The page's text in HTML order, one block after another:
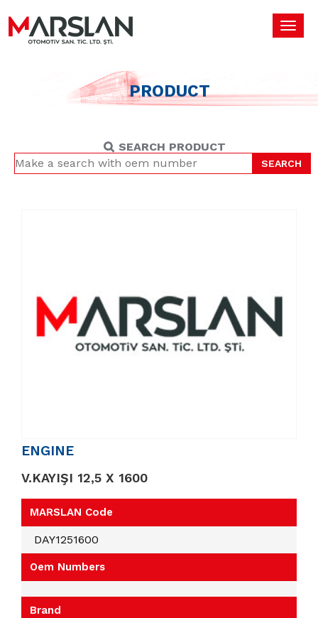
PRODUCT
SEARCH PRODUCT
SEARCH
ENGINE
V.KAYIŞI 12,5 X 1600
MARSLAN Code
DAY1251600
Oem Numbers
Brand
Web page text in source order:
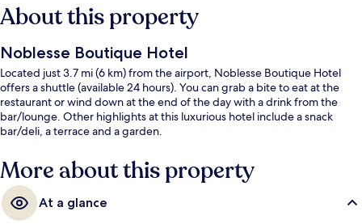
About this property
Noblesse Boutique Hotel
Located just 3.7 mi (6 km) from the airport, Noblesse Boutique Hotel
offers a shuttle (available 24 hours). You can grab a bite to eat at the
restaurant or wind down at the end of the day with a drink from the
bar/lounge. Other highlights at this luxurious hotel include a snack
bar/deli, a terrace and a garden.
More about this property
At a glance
-=-=-
• [Task goal]
Keep the pictures out and print all the records exactly as they are.

• [Solution to this task]
The page's text in HTML order, one block after another:
PRODUCT
SEARCH PRODUCT
SEARCH
ENGINE
V.KAYIŞI 12,5 X 1600
MARSLAN Code
DAY1251600
Oem Numbers
Brand
Web page text in source order:
About this property
Noblesse Boutique Hotel
Located just 3.7 mi (6 km) from the airport, Noblesse Boutique Hotel
offers a shuttle (available 24 hours). You can grab a bite to eat at the
restaurant or wind down at the end of the day with a drink from the
bar/lounge. Other highlights at this luxurious hotel include a snack
bar/deli, a terrace and a garden.
More about this property
At a glance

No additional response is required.